Yo era psicóloga con una maestría en antropología migratoria y me fui a México para saciar el deseo visceral de conocer y explorar. No era mi plan perder el tiempo.

Cuando decidí aceptar su invitación, la de Pilar, curandera y sacerdotisa de conocimientos ancestrales, había imaginado cosas increíbles, rituales complejos, fórmulas ancestrales, transmutaciones alquímicas, gatos negros en el patio.

Perder el tiempo me enojaba, pero me enojaba tanto que a veces me despertaba molesta conmigo misma por elegir esa cotidianidad, con ella porque me tenía sujetada con la naturaleza hechicera que me había encantado.

Me aterrorizaba perder el tiempo y mi vida.

Los años me tenían sometida y no lo sabía.

Pero, cuando me encontré en Latuvi a 2,500 metros, con la nariz entre las nubes, mi mirada vuelta hacia el océano infinito de montañas, los pies manchados de tierra polvorienta, y a mi alrededor solo naturaleza y silencio humano, perder se convirtió en tomar.

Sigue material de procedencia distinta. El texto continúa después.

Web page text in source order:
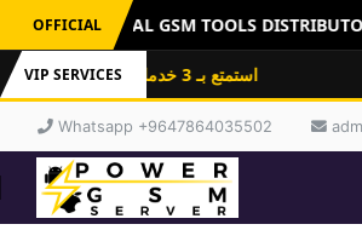
OFFICIALOFFICIAL GSM TOOLS
VIP SERVICES استمتع بـ 3 خدمات باشتراك واحد: فلاشات
Whatsapp +9647864035502
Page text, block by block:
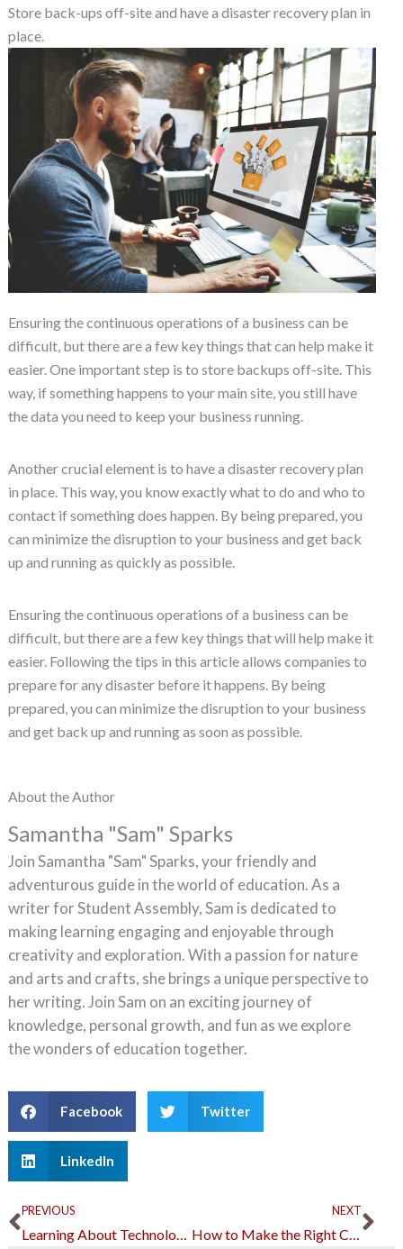
Store back-ups off-site and have a disaster recovery plan in
place.
Ensuring the continuous operations of a business can be
difficult, but there are a few key things that can help make it
easier. One important step is to store backups off-site. This
way, if something happens to your main site, you still have
the data you need to keep your business running.
Another crucial element is to have a disaster recovery plan
in place. This way, you know exactly what to do and who to
contact if something does happen. By being prepared, you
can minimize the disruption to your business and get back
up and running as quickly as possible.
Ensuring the continuous operations of a business can be
difficult, but there are a few key things that will help make it
easier. Following the tips in this article allows companies to
prepare for any disaster before it happens. By being
prepared, you can minimize the disruption to your business
and get back up and running as soon as possible.
About the Author
Samantha "Sam" Sparks
Join Samantha "Sam" Sparks, your friendly and
adventurous guide in the world of education. As a
writer for Student Assembly, Sam is dedicated to
making learning engaging and enjoyable through
creativity and exploration. With a passion for nature
and arts and crafts, she brings a unique perspective to
her writing. Join Sam on an exciting journey of
knowledge, personal growth, and fun as we explore
the wonders of education together.
Facebook Twitter
LinkedIn
Prev
PREVIOUS
Learning About Technology to Implement in a Startup Business
NEXT
How to Make the Right Choice for Your Future
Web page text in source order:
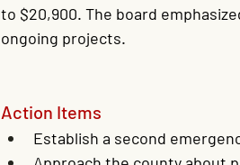
to $20,900. The board
ongoing projects.
Action Items
Establish a second
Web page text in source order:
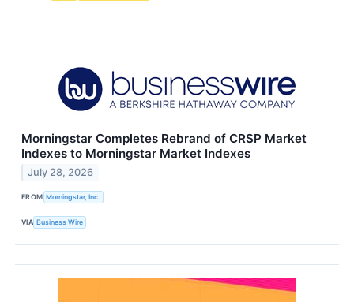
Morningstar Completes Rebrand of CRSP Market
Indexes to Morningstar Market Indexes
July 28, 2026
FROM Morningstar, Inc.
VIA Business Wire
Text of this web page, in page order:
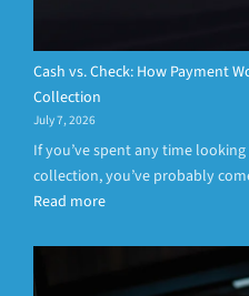
Cash vs. Check: How Payment
Collection
July 7, 2026
If you’ve spent any time
collection, you’ve probably
Read more
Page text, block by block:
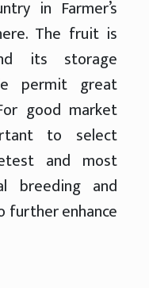
in Farmer’s
The fruit is
its storage
permit great
good market
to select
and most
breeding and
further enhance
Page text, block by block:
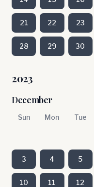
21 22 23
28 29 30
2023
December
Sun Mon Tue
3 4 5
10 11 12
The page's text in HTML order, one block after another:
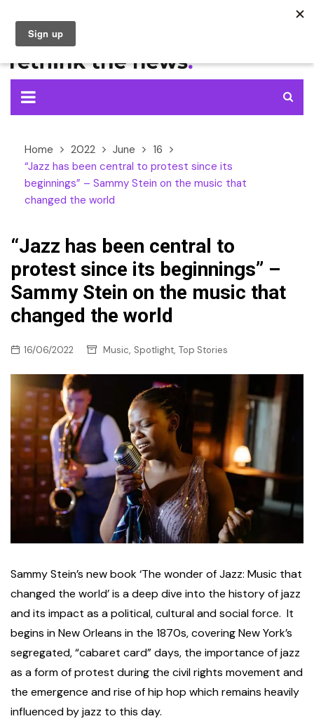
content
Home 2022 June
16
“Jazz has been central to protest since its
beginnings” – Sammy Stein on the music that
changed the world
“Jazz has been central to
protest since its beginnings” –
Sammy Stein on the music that
changed the world
16/06/2022 Music, Spotlight, Top Stories
Sammy Stein’s new book ‘The wonder of Jazz: Music that
changed the world’ is a deep dive into the history of jazz
and its impact as a political, cultural and social force. It
begins in New Orleans in the 1870s, covering New York’s
segregated, “cabaret card” days, the importance of jazz
as a form of protest during the civil rights movement and
the emergence and rise of hip hop which remains heavily
influenced by jazz to this day.
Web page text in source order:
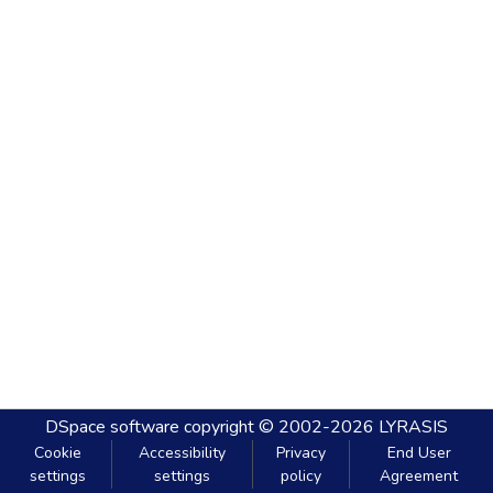
DSpace software copyright © 2002-2026 LYRASIS
Cookie
settings
Accessibility
settings
Privacy
policy
End User
Agreement
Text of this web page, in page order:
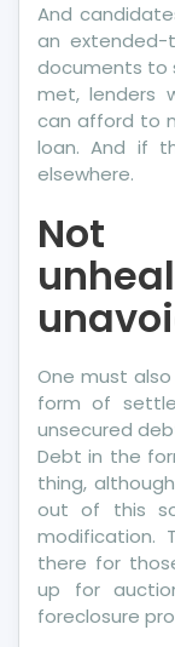
And
an
documents to
met, lenders
can afford to
loan. And if
elsewhere.
Not
One must
form of
unsecured
Debt in the
thing,
out of this
modification.
there for
up for
foreclosure
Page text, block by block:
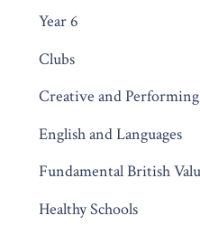
Year 6
Clubs
Creative and
English and Languages
Fundamental British
Healthy Schools
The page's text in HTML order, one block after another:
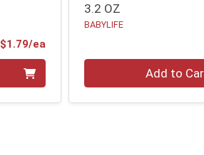
$1.79/eaProduct Price
3.2 OZ
BABYLIFE
Add to
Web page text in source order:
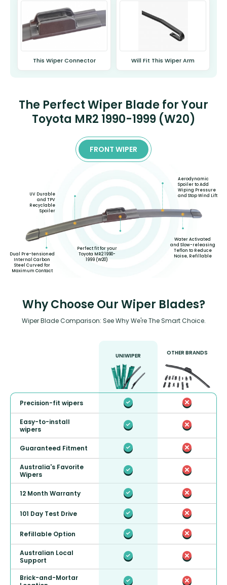
This Wiper Connector Will Fit This Wiper Arm
The Perfect Wiper Blade for Your
Toyota MR2 1990-1999 (W20)
FRONT WIPER
Dual Pre-tensioned
Internal Carbon
Steel Curved for
Maximum Contact
UV Durable
and TPV
Recyclable
Spoiler
Perfect fit for your
Toyota MR2 1990-
1999 (W20)
Aerodynamic
Spoiler to Add
Wiping Pressure
and Stop Wind Lift
Water Activated
and Slow-releasing
Teflon to Reduce
Noise, Refillable
Why Choose Our Wiper Blades?
Wiper Blade Comparison: See Why We're The Smart Choice.
UNIWIPER OTHER BRANDS
Precision-fit wipers
Easy-to-install
wipers
Guaranteed Fitment
Australia's Favorite
Wipers
12 Month Warranty
101 Day Test Drive
Refillable Option
Australian Local
Support
Brick-and-Mortar

Con ella aprendí a tomarme el tiempo.

Como la oscuridad antes de la escena.

Los violines perfeccionan la afinación, alguien del público tose, luego un silencio que tiende a buscar la perfección y una pausa corta pero larga. En esos momentos, se pasa desde el exterior del teatro a la oscuridad y el silencio. Se experimenta la transformación que acompaña al espectador a la escena. Los actores están preparados y la emoción va alcanzando su máximo clímax; es entonces cuando comienza.

No debería durar demasiado, pero tampoco un tiempo corto.

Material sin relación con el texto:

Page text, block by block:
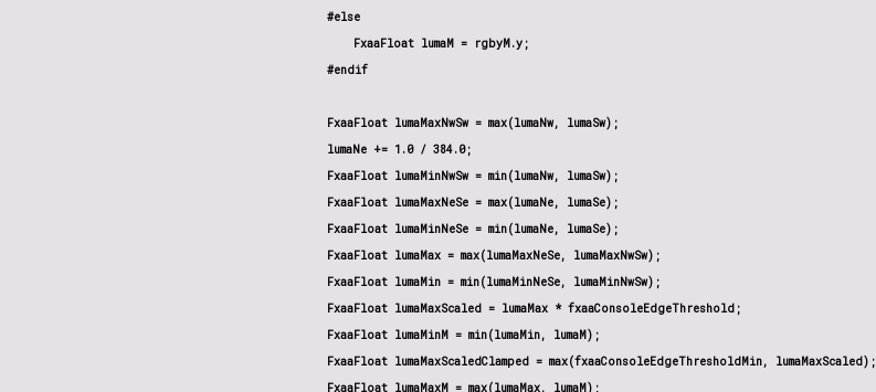
    #else
        FxaaFloat lumaM = rgbyM.y;
    #endif
    FxaaFloat lumaMaxNwSw = max(lumaNw, lumaSw);
    lumaNe += 1.0 / 384.0;
    FxaaFloat lumaMinNwSw = min(lumaNw, lumaSw);
    FxaaFloat lumaMaxNeSe = max(lumaNe, lumaSe);
    FxaaFloat lumaMinNeSe = min(lumaNe, lumaSe);
    FxaaFloat lumaMax = max(lumaMaxNeSe, lumaMaxNwSw);
    FxaaFloat lumaMin = min(lumaMinNeSe, lumaMinNwSw);
    FxaaFloat lumaMaxScaled = lumaMax * fxaaConsoleEdgeThreshold;
    FxaaFloat lumaMinM = min(lumaMin, lumaM);
    FxaaFloat lumaMaxScaledClamped = max(fxaaConsoleEdgeThresholdMin, lumaMaxScaled);
    FxaaFloat lumaMaxM = max(lumaMax, lumaM);
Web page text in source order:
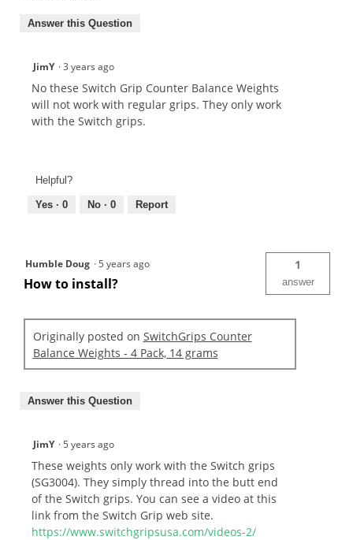
Answer this Question
JimY ·3 years ago
No these Switch Grip Counter Balance Weights
will not work with regular grips. They only work
with the Switch grips.
Helpful?
Yes · 0 No · 0 Report
Humble Doug ·5 years ago
How to install?
1
answer
Originally posted on SwitchGrips Counter
Balance Weights - 4 Pack, 14 grams
Answer this Question
JimY ·5 years ago
These weights only work with the Switch grips
(SG3004). They simply thread into the butt end
of the Switch grips. You can see a video at this
link from the Switch Grip web site.
https://www.switchgripsusa.com/videos-2/

La hendidura oscura es el espacio de tiempo de la metamorfosis.

La calma. La inerte condescendencia.

Crear el vacío.

Tomarse el tiempo y despejar la mente de pensamientos, deseos y condicionamientos es esencial para el aprendizaje chamánico.

Silencio.

Además de mi convivencia con ella, la vida rural de Latuvi era sencilla y buena, pero comparada con mi vida en Milán, sufrí momentos de aburrimiento mortal. Superado el esfuerzo de soportar el aburrimiento, en el silencio incluí la escucha, en la soledad encontré la naturaleza, en los elementos me encontré a mí misma.

Pilar había construido una esfera de paz y beatitud y me invitó a participar en ella. Como practicante, me llamó a expandir ese espacio de gracia. Tenía que hacerlo aprendiendo a perder —tomando tiempo de— todo lo que sabía.

Pilar tenía una forma de enseñar realmente eficaz: sin ejercicios, sin prácticas, sin sermones, solo ejemplo vivo. Si ella no hacía nada, yo no hacía nada, si ella no hablaba yo no hablaba, si rezaba yo repetía sus palabras, si iba a curar yo la acompañaba, si recogía las hierbas yo la observaba. La comunión con cada elemento que ella ejercía era poderosa. Fue precisamente la experiencia viva de esta comunión la que me mostró cómo ella practicaba el amor. En la concentración, en la unión, en la gratitud y en el reconocerse como un ser realizado en la perfección de la naturaleza.

Tomarse el tiempo para disfrutar frente al esplendor de las montañas, del viento, del sol, de la lluvia, de las flores, de los árboles, de los animales y aprender de ellos la abundancia del espíritu, fue la primera transformación hacia la vida chamánica.

Apagar la mente y encontrar la presencia. Es así que elegí una nueva forma de contemplar el mundo y la existencia. La oscuridad se convirtió en el espacio donde me desnudaba de mí, y redescubría la luz que vive al centro de mi ser. El espíritu abundaba a mi alrededor. En el silencio susurraba una melodía sublime. Esta pequeña, pero grande, mujer me acompañaba a descubrirme a mí misma y a una creación inédita inundada de amor.